Put at Prek Phnou, which is only eight miles from Phnom-Penh, three T-28s dropped napalm on a paddyfield, causing orange flames to spurt across the open area. Three Cambodian youths in ragtag uniforms came trudging down a dirt road; one wore a purple bandanna around his head, another a Pathet Lao peaked cap from Laos, and the third had on a fatigue jacket and red bathing trunks. But all three carried M-79 grenade launchers slung across their slender shoulders.
In Cambodia, a soldier's family often follows him into the field. Troops wounded in the fighting at Prek Phnou are evacuated by Jeep or helicopter to a receiving hospital set up in the basketball stadium in what was once Sihanouk's Olympic City. Most of the wounded arrived with their wives and sometimes their children. A whole family often cowered silently in a corner of the operating room while surgeons cut a jagged 82-mm. mortar fragment from a soldier's chest.

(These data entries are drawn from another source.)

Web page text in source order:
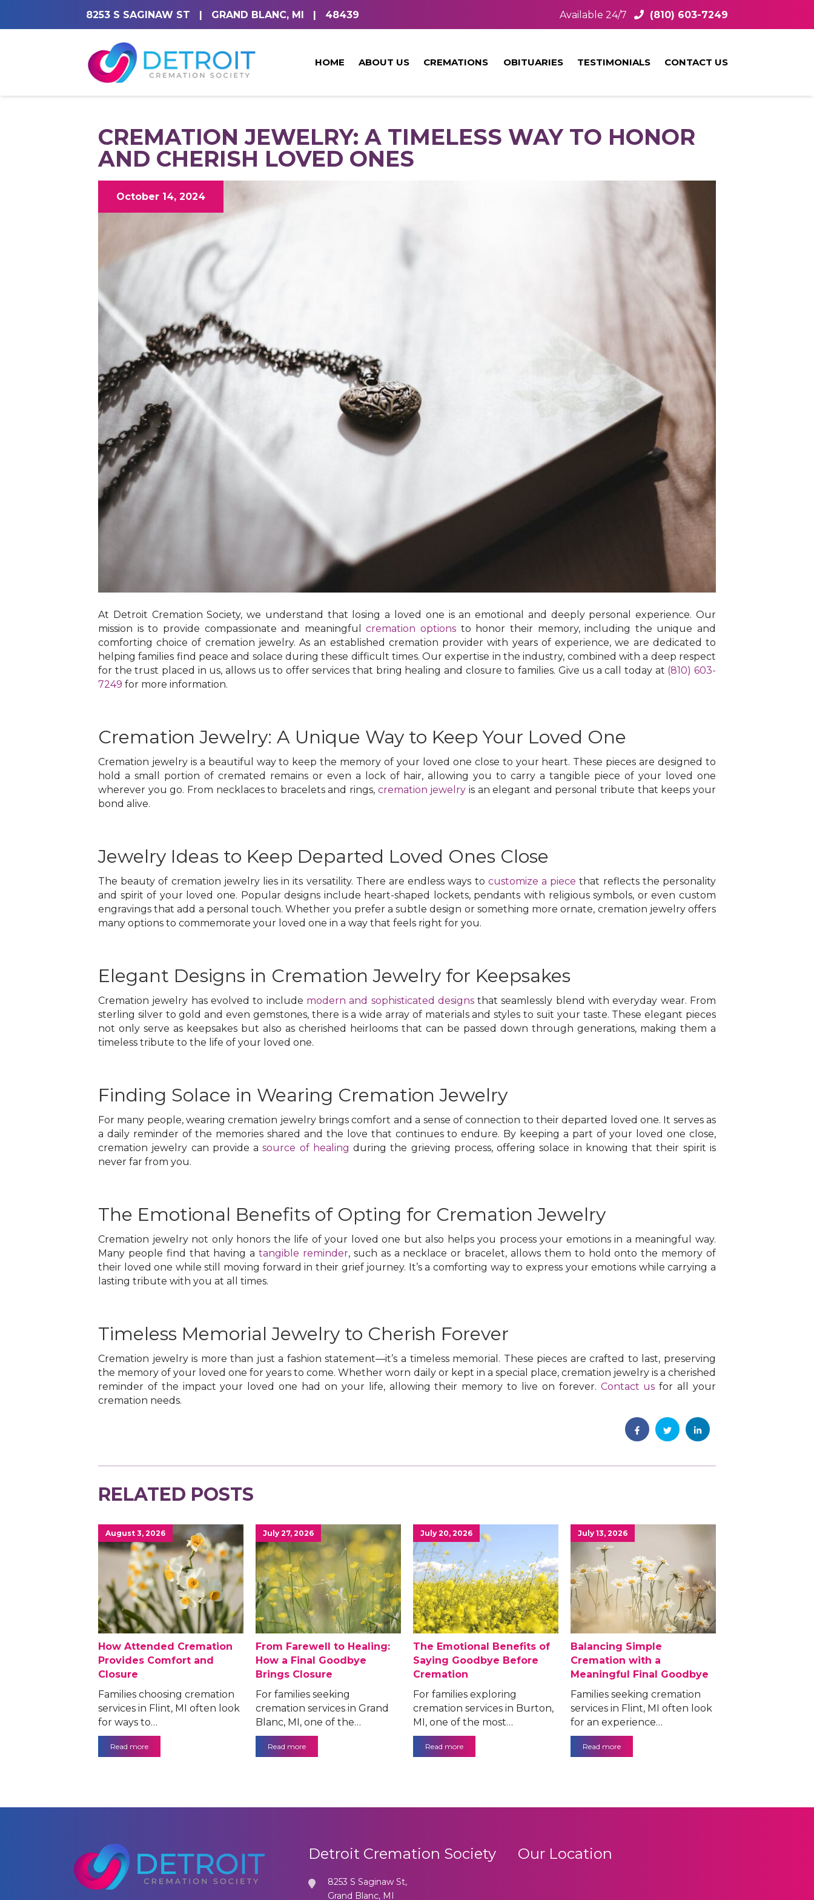
8253 S SAGINAW ST | GRAND BLANC, MI | 48439 Available 24/7 (810) 603-7249
HOME ABOUT US CREMATIONS OBITUARIES TESTIMONIALS CONTACT US
CREMATION JEWELRY: A TIMELESS WAY TO HONOR
AND CHERISH LOVED ONES
October 14, 2024
At Detroit Cremation Society, we understand that losing a loved one is an emotional and deeply personal experience. Our
mission is to provide compassionate and meaningfulcremation options to honor their memory, including the unique and
comforting choice of cremation jewelry. As an established cremation provider with years of experience, we are dedicated to
helping families find peace and solace during these difficult times. Our expertise in the industry, combined with a deep respect
for the trust placed in us, allows us to offer services that bring healing and closure to families. Give us a call today at (810) 603-
7249 for more information.
Cremation Jewelry: A Unique Way to Keep Your Loved One
Cremation jewelry is a beautiful way to keep the memory of your loved one close to your heart. These pieces are designed to
hold a small portion of cremated remains or even a lock of hair, allowing you to carry a tangible piece of your loved one
wherever you go. From necklaces to bracelets and rings, cremation jewelry is an elegant and personal tribute that keeps your
bond alive.
Jewelry Ideas to Keep Departed Loved Ones Close
The beauty of cremation jewelry lies in its versatility. There are endless ways to customize a piece that reflects the personality
and spirit of your loved one. Popular designs include heart-shaped lockets, pendants with religious symbols, or even custom
engravings that add a personal touch. Whether you prefer a subtle design or something more ornate, cremation jewelry offers
many options to commemorate your loved one in a way that feels right for you.
Elegant Designs in Cremation Jewelry for Keepsakes
Cremation jewelry has evolved to include modern and sophisticated designsthat seamlessly blend with everyday wear. From
sterling silver to gold and even gemstones, there is a wide array of materials and styles to suit your taste. These elegant pieces
not only serve as keepsakes but also as cherished heirlooms that can be passed down through generations, making them a
timeless tribute to the life of your loved one.
Finding Solace in Wearing Cremation Jewelry
For many people, wearing cremation jewelry brings comfort and a sense of connection to their departed loved one. It serves as
a daily reminder of the memories shared and the love that continues to endure. By keeping a part of your loved one close,
cremation jewelry can provide asource of healing during the grieving process, offering solace in knowing that their spirit is
never far from you.
The Emotional Benefits of Opting for Cremation Jewelry
Cremation jewelry not only honors the life of your loved one but also helps you process your emotions in a meaningful way.
Many people find that having atangible reminder, such as a necklace or bracelet, allows them to hold onto the memory of
their loved one while still moving forward in their grief journey. It’s a comforting way to express your emotions while carrying a
lasting tribute with you at all times.
Timeless Memorial Jewelry to Cherish Forever
Cremation jewelry is more than just a fashion statement—it’s a timeless memorial. These pieces are crafted to last, preserving
the memory of your loved one for years to come. Whether worn daily or kept in a special place, cremation jewelry is a cherished
reminder of the impact your loved one had on your life, allowing their memory to live on forever. Contact us for all your
cremation needs.
RELATED POSTS
August 3, 2026
How Attended Cremation
Provides Comfort and
Closure
Families choosing cremation
services in Flint, MI often look
for ways to…
Read more
July 27, 2026
From Farewell to Healing:
How a Final Goodbye
Brings Closure
For families seeking
cremation services in Grand
Blanc, MI, one of the…
Read more
July 20, 2026
The Emotional Benefits of
Saying Goodbye Before
Cremation
For families exploring
cremation services in Burton,
MI, one of the most…
Read more
July 13, 2026
Balancing Simple
Cremation with a
Meaningful Final Goodbye
Families seeking cremation
services in Flint, MI often look
for an experience…
Read more
Detroit Cremation Society
8253 S Saginaw St,
Grand Blanc, MI
Our Location
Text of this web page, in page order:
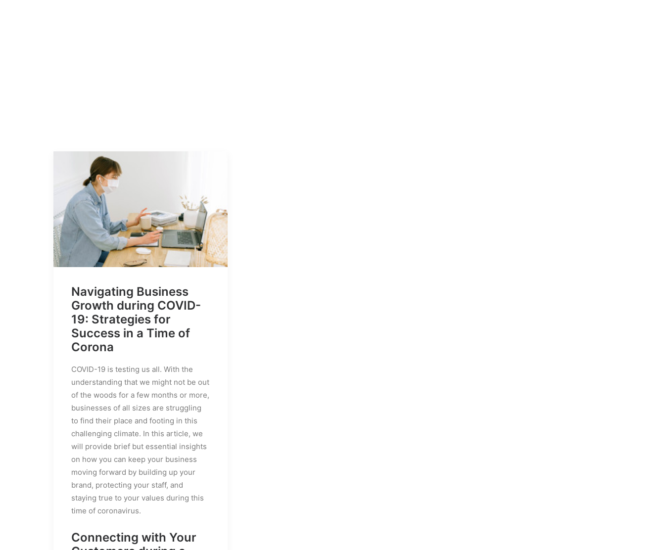
Navigating Business
Growth during COVID-
19: Strategies for
Success in a Time of
Corona
COVID-19 is testing us all. With the
understanding that we might not be out
of the woods for a few months or more,
businesses of all sizes are struggling
to find their place and footing in this
challenging climate. In this article, we
will provide brief but essential insights
on how you can keep your business
moving forward by building up your
brand, protecting your staff, and
staying true to your values during this
time of coronavirus.
Connecting with Your
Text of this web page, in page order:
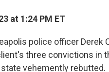
at 1:24 PM ET
police officer Derek
three convictions in
vehemently rebutted.
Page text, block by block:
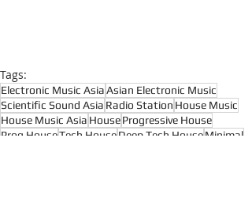
Tags:
Electronic Music AsiaAsian Electronic Music
Scientific Sound Asia Radio Station House Music
House Music Asia HouseProgressive House
Prog HouseTech HouseDeep Tech HouseMinimal
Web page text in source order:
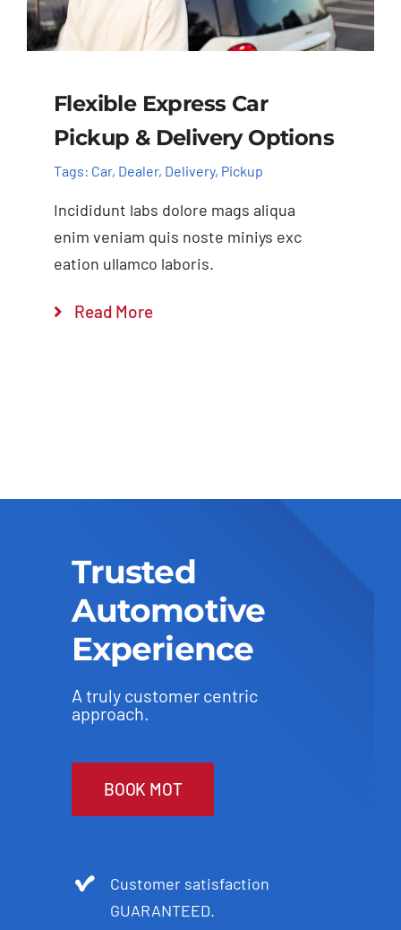
Flexible Express Car
Pickup & Delivery Options
Tags: Car, Dealer, Delivery, Pickup
Incididunt labs dolore mags aliqua
enim veniam quis noste miniys exc
eation ullamco laboris.
Read More
Trusted
Automotive
Experience
A truly customer centric
approach.
BOOK MOT
Customer satisfaction
GUARANTEED.
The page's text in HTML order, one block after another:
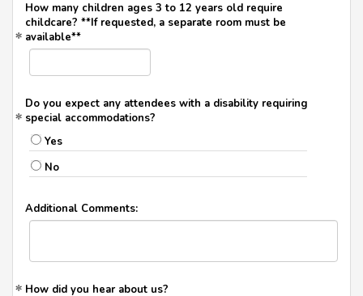
How many children ages 3 to 12 years old require
childcare? **If requested, a separate room must be
available**
Do you expect any attendees with a disability requiring
special accommodations?
Yes
No
Additional Comments:
How did you hear about us?

Some government troops fought extremely well. Even foreign observers could see the difference in the 7th Division last week when it gained a new commander, Brigadier General Khy Hak. But the insurgents also fought well. TIME'S Stephen Heder reported the case of a rebel soldier, caught by machine gun fire that injured both his arms and legs, who lay wounded in a bunker for two days. On the third morning, Heder and three government soldiers found him. "Only when we came very close did we see his glaring face," said Heder. "His wounds had festered horribly, filling with squirming maggots. One of the soldiers leaned over and asked, 'What happened to you?' He snarled back, 'I don't have to tell you anything.' "Taken slightly aback, the government soldiers explained that they only wanted to take him to a hospital and that there was no reason to be afraid. Then they suggested to him that, when interrogated, he tell their officers he had been shot by his own comrades when he had refused to obey orders to move forward. Only then did the Khmer Rouge soldier allow himself to be taken to an aid station, where he became an object of great curiosity. One amazed government soldier remarked, 'If that had happened to any of us, we would have called for help the first day.' "
From his exile in Peking, Prince Sihanouk still insisted that the Khmer Rouge had no intention of making a direct assault on Phnom-Penh. He maintained that the city would fall before the end of the year and perhaps "much sooner." That is probably an accurate prediction. If U.S. ammunition and food are cut off, the Lon Nol government will be lucky to last until mid-April.
At week's end the Cambodian government was reported ready to cut down the trees lining Phnom-Penh's Democracy Boulevard so that the wide roadway can be turned into an emergency landing strip for DC-3s in case the airport is closed down by Khmer Rouge rocket attacks. Such a desperate ploy might extend the war for a few days, or even a week or two, but not for long. This week the city braced itself for the fifth anniversary of the overthrow of Prince Sihanouk, a date the insurgents have previously celebrated with heavy attacks.